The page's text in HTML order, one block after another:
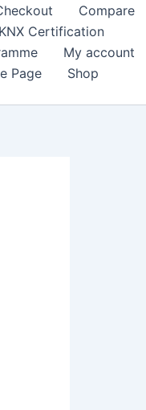
Compare
KNX Certification
My account
Page
Shop
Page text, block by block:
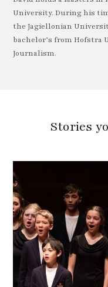
University. During his
the Jagiellonian
bachelor’s from Hofstra
Journalism.
Stories
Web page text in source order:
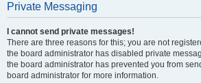
Private Messaging
I cannot send private messages!
There are three reasons for this; you are not
the board administrator has disabled private
the board administrator has prevented you from
board administrator for more information.
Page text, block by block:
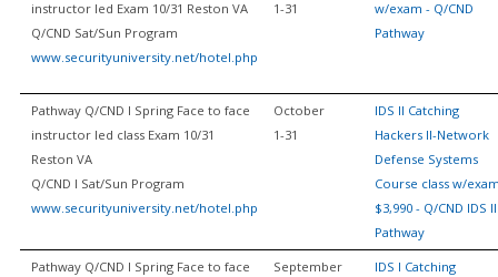
instructor led Exam 10/31 Reston VA
Q/CND Sat/Sun Program
www.securityuniversity.net/hotel.php
1-31
w/exam - Q/CND
Pathway
Pathway Q/CND I Spring Face to face
instructor led class Exam 10/31
Reston VA
Q/CND I Sat/Sun Program
www.securityuniversity.net/hotel.php
October
1-31
IDS II Catching
Hackers II-Network
Defense Systems
Course class w/
$3,990 - Q/CND IDS II
Pathway
Pathway Q/CND I Spring Face to face
September
IDS I Catching
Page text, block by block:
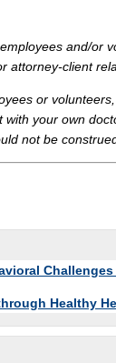
and/
attorney-client
or
your own
not be
Healthy
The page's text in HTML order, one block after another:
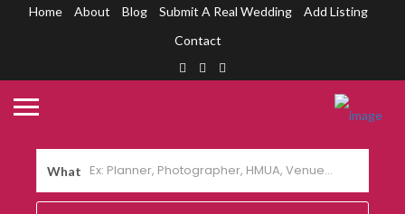
Home About Blog Submit A Real Wedding
Add Listing
Contact
What
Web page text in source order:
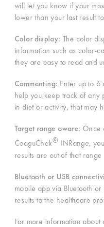
will let you know if your
lower than your last result
Color display: The color
information such as color-
they are easy to read and
Commenting: Enter up to 6
help you keep track of any
in diet or activity, that may
Target range aware: Once
CoaguChek® INRange,
results are out of that range
Bluetooth or USB
mobile app via Bluetooth
results to the healthcare
For more information
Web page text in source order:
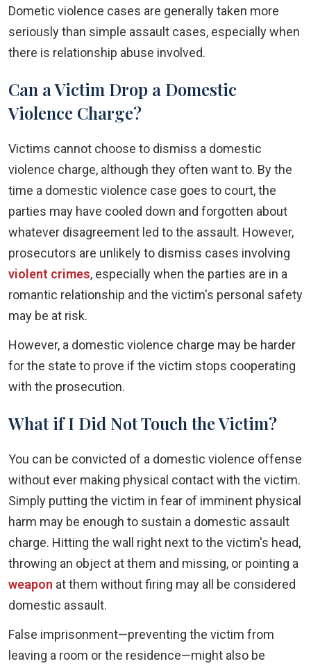
Dometic violence cases are generally taken more
seriously than simple assault cases, especially when
there is relationship abuse involved.
Can a Victim Drop a Domestic
Violence Charge?
Victims cannot choose to dismiss a domestic
violence charge, although they often want to. By the
time a domestic violence case goes to court, the
parties may have cooled down and forgotten about
whatever disagreement led to the assault. However,
prosecutors are unlikely to dismiss cases involving
violent crimes, especially when the parties are in a
romantic relationship and the victim's personal safety
may be at risk.
However, a domestic violence charge may be harder
for the state to prove if the victim stops cooperating
with the prosecution.
What if I Did Not Touch the Victim?
You can be convicted of a domestic violence offense
without ever making physical contact with the victim.
Simply putting the victim in fear of imminent physical
harm may be enough to sustain a domestic assault
charge. Hitting the wall right next to the victim's head,
throwing an object at them and missing, or pointing a
weapon at them without firing may all be considered
domestic assault.
False imprisonment—preventing the victim from
leaving a room or the residence—might also be
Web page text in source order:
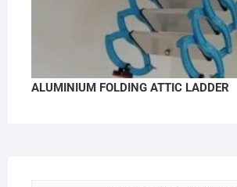
ALUMINIUM FOLDING ATTIC LADDER
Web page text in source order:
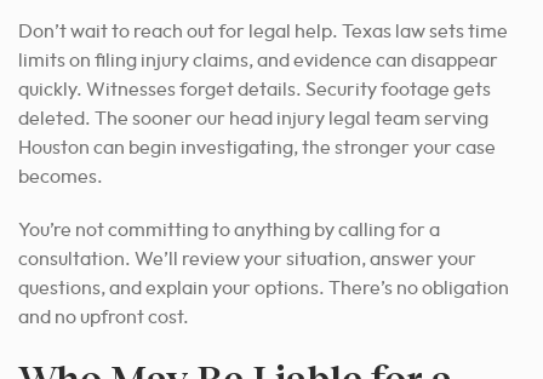
Don’t wait to reach out for legal help. Texas law sets time
limits on filing injury claims, and evidence can disappear
quickly. Witnesses forget details. Security footage gets
deleted. The sooner our head injury legal team serving
Houston can begin investigating, the stronger your case
becomes.
You’re not committing to anything by calling for a
consultation. We’ll review your situation, answer your
questions, and explain your options. There’s no obligation
and no upfront cost.
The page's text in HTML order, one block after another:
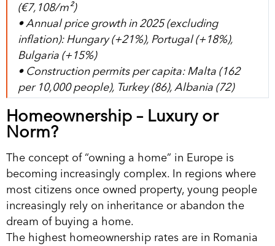
(€7,108/m²)
• Annual price growth in 2025 (excluding
inflation): Hungary (+21%), Portugal (+18%),
Bulgaria (+15%)
• Construction permits per capita: Malta (162
per 10,000 people), Turkey (86), Albania (72)
Homeownership – Luxury or
Norm?
The concept of “owning a home” in Europe is
becoming increasingly complex. In regions where
most citizens once owned property, young people
increasingly rely on inheritance or abandon the
dream of buying a home.
The highest homeownership rates are in Romania
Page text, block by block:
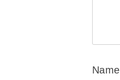
Name
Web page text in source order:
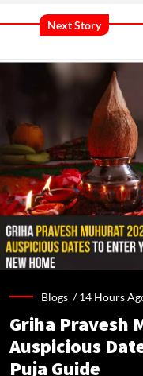
Next Story
Blogs /14 Hours
Griha Pravesh
Auspicious
Puja Guide
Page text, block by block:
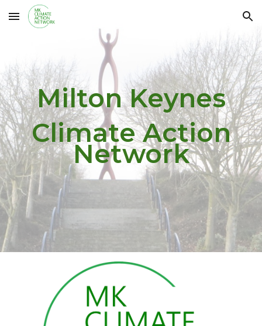
Skip to main content Skip to navigation
Milton Keynes
Climate Action
Network
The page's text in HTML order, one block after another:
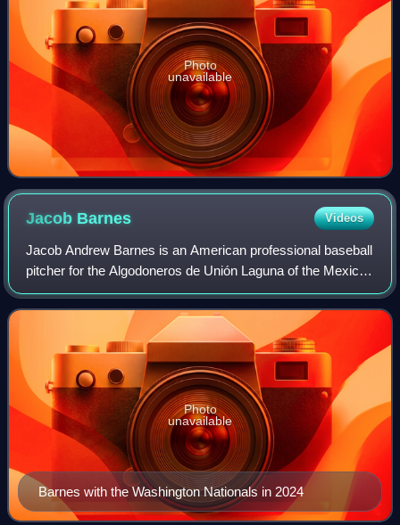
Photo
unavailable
Jacob Barnes Videos
Jacob Andrew Barnes is an American professional baseball
pitcher for the Algodoneros de Unión Laguna of the Mexican
League. He has previously played in Major League Baseball
for the Milwaukee Brewers,
Barnes with the Washington Nationals in 2024
Photo
unavailable
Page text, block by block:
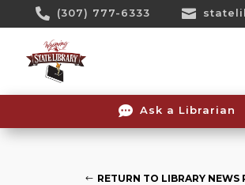
 (307) 777-6333 
 Ask a Librarian
RETURN TO LIBRARY NEWS
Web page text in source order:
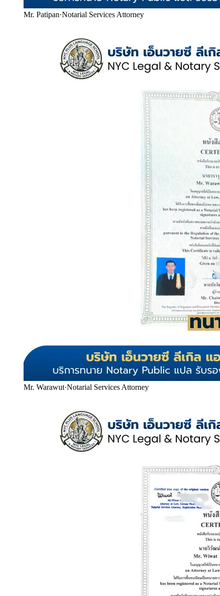
Mr. Patipan·Notarial Services Attorney
Mr. Warawut·Notarial Services Attorney
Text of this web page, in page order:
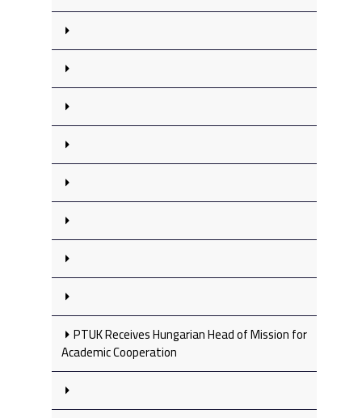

━━━━━━━━━━━━━━━━

→ **AIM OF THE EXERCISE**: All of the entries need to be copied exactly, minus any pictures.

→ **RESULT FOR THIS EXERCISE**:
The page's text in HTML order, one block after another:
Compare
KNX Certification
My account
Page
Shop
Page text, block by block:
University. During his
the Jagiellonian
bachelor’s from Hofstra
Journalism.
Stories
Web page text in source order:
Private Messaging
I cannot send private messages!
There are three reasons for this; you are not
the board administrator has disabled private
the board administrator has prevented you from
board administrator for more information.
Page text, block by block:
instructor led Exam 10/31 Reston VA
Q/CND Sat/Sun Program
www.securityuniversity.net/hotel.php
1-31
w/exam - Q/CND
Pathway
Pathway Q/CND I Spring Face to face
instructor led class Exam 10/31
Reston VA
Q/CND I Sat/Sun Program
www.securityuniversity.net/hotel.php
October
1-31
IDS II Catching
Hackers II-Network
Defense Systems
Course class w/
$3,990 - Q/CND IDS II
Pathway
Pathway Q/CND I Spring Face to face
September
IDS I Catching
Page text, block by block:
and/
attorney-client
or
your own
not be
Healthy
The page's text in HTML order, one block after another:
Home About Blog Submit A Real Wedding
Add Listing
Contact
What
Web page text in source order:
will let you know if your
lower than your last result
Color display: The color
information such as color-
they are easy to read and
Commenting: Enter up to 6
help you keep track of any
in diet or activity, that may
Target range aware: Once
CoaguChek® INRange,
results are out of that range
Bluetooth or USB
mobile app via Bluetooth
results to the healthcare
For more information
Web page text in source order:
Dometic violence cases are generally taken more
seriously than simple assault cases, especially when
there is relationship abuse involved.
Can a Victim Drop a Domestic
Violence Charge?
Victims cannot choose to dismiss a domestic
violence charge, although they often want to. By the
time a domestic violence case goes to court, the
parties may have cooled down and forgotten about
whatever disagreement led to the assault. However,
prosecutors are unlikely to dismiss cases involving
violent crimes, especially when the parties are in a
romantic relationship and the victim's personal safety
may be at risk.
However, a domestic violence charge may be harder
for the state to prove if the victim stops cooperating
with the prosecution.
What if I Did Not Touch the Victim?
You can be convicted of a domestic violence offense
without ever making physical contact with the victim.
Simply putting the victim in fear of imminent physical
harm may be enough to sustain a domestic assault
charge. Hitting the wall right next to the victim's head,
throwing an object at them and missing, or pointing a
weapon at them without firing may all be considered
domestic assault.
False imprisonment—preventing the victim from
leaving a room or the residence—might also be
Web page text in source order:
ALUMINIUM FOLDING ATTIC LADDER
Web page text in source order:
Don’t wait to reach out for legal help. Texas law sets time
limits on filing injury claims, and evidence can disappear
quickly. Witnesses forget details. Security footage gets
deleted. The sooner our head injury legal team serving
Houston can begin investigating, the stronger your case
becomes.
You’re not committing to anything by calling for a
consultation. We’ll review your situation, answer your
questions, and explain your options. There’s no obligation
and no upfront cost.
The page's text in HTML order, one block after another:
(€7,108/m²)
• Annual price growth in 2025 (excluding
inflation): Hungary (+21%), Portugal (+18%),
Bulgaria (+15%)
• Construction permits per capita: Malta (162
per 10,000 people), Turkey (86), Albania (72)
Homeownership – Luxury or
Norm?
The concept of “owning a home” in Europe is
becoming increasingly complex. In regions where
most citizens once owned property, young people
increasingly rely on inheritance or abandon the
dream of buying a home.
The highest homeownership rates are in Romania
Page text, block by block:
Name
Web page text in source order:
Next Story
Blogs /14 Hours
Griha Pravesh
Auspicious
Puja Guide
Page text, block by block:
Skip to main content Skip to navigation
Milton Keynes
Climate Action
Network
The page's text in HTML order, one block after another:
Photo
unavailable
Jacob Barnes Videos
Jacob Andrew Barnes is an American professional baseball
pitcher for the Algodoneros de Unión Laguna of the Mexican
League. He has previously played in Major League Baseball
for the Milwaukee Brewers,
Barnes with the Washington Nationals in 2024
Photo
unavailable
Page text, block by block:
 (307) 777-6333 
 Ask a Librarian
RETURN TO LIBRARY NEWS
Web page text in source order:
Mr. Patipan·Notarial Services Attorney
Mr. Warawut·Notarial Services Attorney
Text of this web page, in page order:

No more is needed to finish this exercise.